As the title said I have a Honda Harmony HS520 not sure whether it is the AS or not but don't think that will apply here. It did work last winter just fine, but when I take it out of the garage after just filling the tank up I notice a lot of gasoline coming out the back. I have a on off valve for the fuel, turning that off makes it stop leaking. I come to find two hoses, one of which I found from the user manual is a hose line to drain the fuel by loosening a screw, the other comes from the choke, this is the one it is leaking from and I know it goes somewhere but not being good with engines and knowing it may need a clamp thought I would look for some help before throwing it back in the garage as I ignore the snow. I took it apart as far as I could with plastic siding and I still cannot remove it all the way, most of the bolts that I need to get to are in really odd hard to get to places. There is a black stub protruding from the engine and seems to be hard rubber, at first I thought it went there before I realized it was what seems to be hard rubber, was hoping it was a filter but now I doubt it. I see nothing that seems out of place and wants a hose to go around it, but again its very small spacing trying to get my hands to go around the plastic with a flashlight. It does seem odd for a hose to come undone all by its self during the summer. Thanks for any help that might be thrown my way.


----------



## bwdbrn1 (Nov 24, 2010)

Hi AriFeannor, welcome to SBF. I'm sorry to say I'm not familiar with your snow blower, but looking over the owner's manual from the Honda Power Equipment site it seems you have a dashboard of sorts where the ignition switch, fuel shut off and choke lever are mounted side by side, and I'm guessing that the parts you started to remove is that so you can see the back of the engine better.

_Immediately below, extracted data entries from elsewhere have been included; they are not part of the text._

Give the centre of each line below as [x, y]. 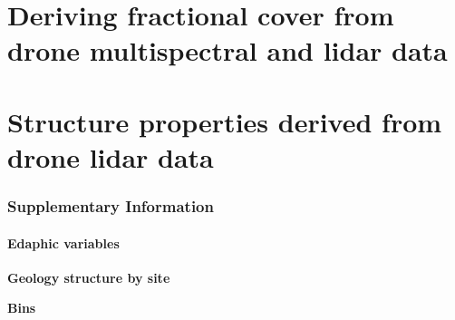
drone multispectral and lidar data [227, 50]
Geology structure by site [89, 277]
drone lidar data [111, 156]
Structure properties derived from [225, 121]
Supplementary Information [111, 206]
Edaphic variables [63, 242]
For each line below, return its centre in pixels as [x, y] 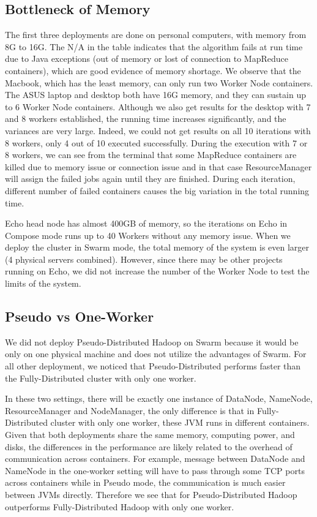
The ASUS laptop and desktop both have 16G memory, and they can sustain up [155, 95]
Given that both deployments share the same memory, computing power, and [150, 435]
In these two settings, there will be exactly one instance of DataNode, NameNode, [159, 398]
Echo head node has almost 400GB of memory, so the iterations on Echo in [146, 223]
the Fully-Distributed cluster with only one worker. [101, 378]
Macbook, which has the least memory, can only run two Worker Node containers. [159, 82]
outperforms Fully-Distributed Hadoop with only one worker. [120, 506]
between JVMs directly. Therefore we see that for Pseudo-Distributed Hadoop [151, 494]
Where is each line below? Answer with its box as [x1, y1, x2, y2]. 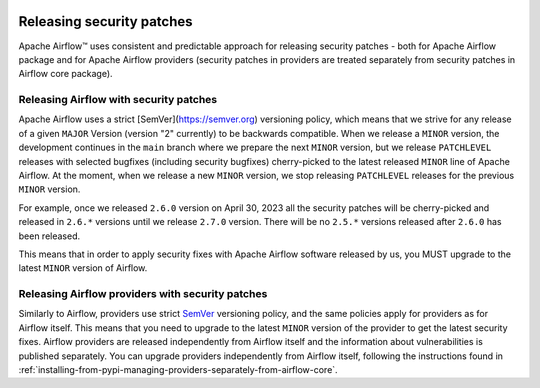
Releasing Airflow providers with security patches [18, 287, 268, 301]
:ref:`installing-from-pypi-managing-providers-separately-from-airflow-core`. [18, 364, 339, 376]
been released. [18, 230, 81, 242]
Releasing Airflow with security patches [18, 93, 218, 107]
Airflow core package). [18, 68, 114, 80]
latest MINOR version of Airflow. [18, 262, 148, 274]
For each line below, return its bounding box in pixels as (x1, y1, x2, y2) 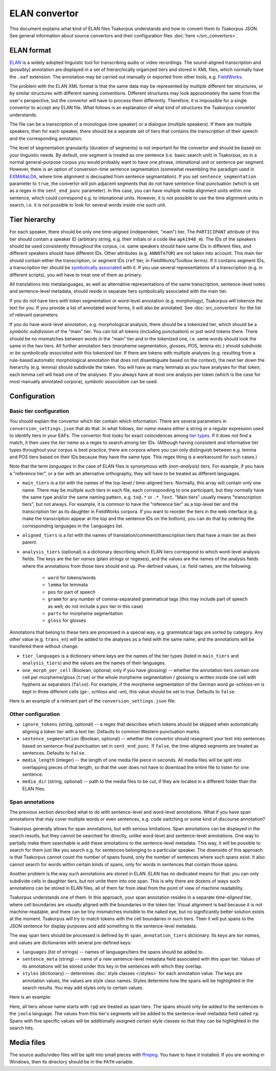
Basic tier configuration (9, 407, 70, 414)
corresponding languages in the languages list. (22, 523, 124, 529)
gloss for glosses (48, 617, 86, 623)
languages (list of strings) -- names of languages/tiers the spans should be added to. (22, 949, 204, 955)
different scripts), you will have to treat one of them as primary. (9, 271, 143, 278)
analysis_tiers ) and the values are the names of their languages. (22, 660, 166, 666)
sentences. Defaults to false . (22, 750, 86, 756)
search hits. (9, 1025, 34, 1031)
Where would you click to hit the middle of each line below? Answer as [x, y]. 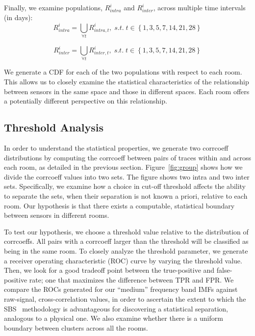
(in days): [18, 17]
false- [224, 270]
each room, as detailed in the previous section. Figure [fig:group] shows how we [123, 167]
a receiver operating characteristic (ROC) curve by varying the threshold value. [123, 260]
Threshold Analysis [54, 127]
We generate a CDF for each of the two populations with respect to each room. [123, 72]
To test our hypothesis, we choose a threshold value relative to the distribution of [126, 231]
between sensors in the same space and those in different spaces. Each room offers [127, 91]
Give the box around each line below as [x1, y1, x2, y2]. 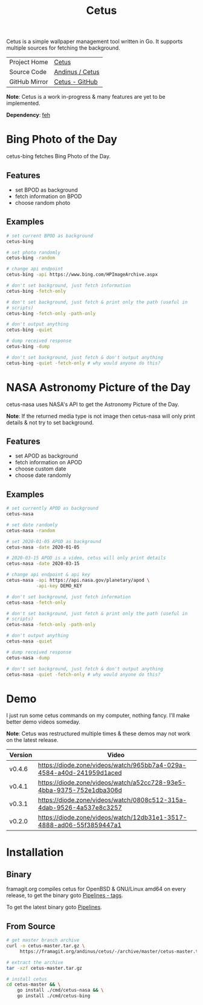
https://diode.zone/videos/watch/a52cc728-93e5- [38, 778, 186, 787]
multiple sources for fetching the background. [6, 44, 121, 52]
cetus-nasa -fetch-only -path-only [6, 622, 96, 628]
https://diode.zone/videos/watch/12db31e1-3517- [38, 813, 187, 822]
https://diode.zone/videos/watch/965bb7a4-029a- [38, 761, 187, 770]
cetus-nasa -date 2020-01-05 [6, 544, 80, 550]
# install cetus [6, 976, 47, 982]
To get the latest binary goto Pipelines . [6, 904, 103, 911]
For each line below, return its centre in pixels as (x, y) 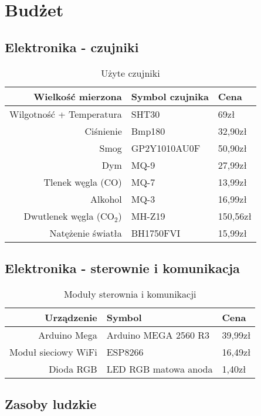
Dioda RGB (73, 369)
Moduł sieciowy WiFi (53, 352)
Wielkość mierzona (78, 96)
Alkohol (106, 199)
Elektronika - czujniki (72, 47)
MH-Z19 (148, 216)
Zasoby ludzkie (51, 404)
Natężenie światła (86, 233)
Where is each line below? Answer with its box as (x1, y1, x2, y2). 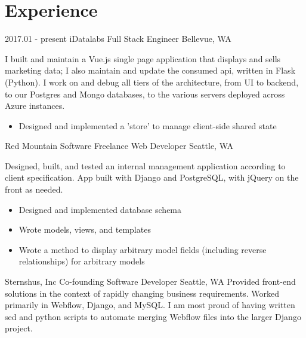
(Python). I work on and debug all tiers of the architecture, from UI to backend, (5, 75, 299, 88)
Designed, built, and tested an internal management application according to (5, 159, 286, 172)
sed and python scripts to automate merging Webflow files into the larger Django (5, 310, 301, 322)
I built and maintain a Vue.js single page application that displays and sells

Is there a way you could post a picture or two of what you're seeing so we can all take a look and maybe come up with an answer for you?


----------



## AriFeannor (Dec 28, 2012)

I'll try, the only part that would be somewhat removed is the ignition switch, it is the only part that is directly connected to this small piece of plastic that can't come off without first removing the handle bar which nuts are unable to reach unless you put it on its side, and I was hoping I wouldn't have to drain the oil for this. Would the oil drain out you think into other parts of the engine thus creating less oil for the engine and posing a fire hazard or malfunction?


----------



## AriFeannor (Dec 28, 2012)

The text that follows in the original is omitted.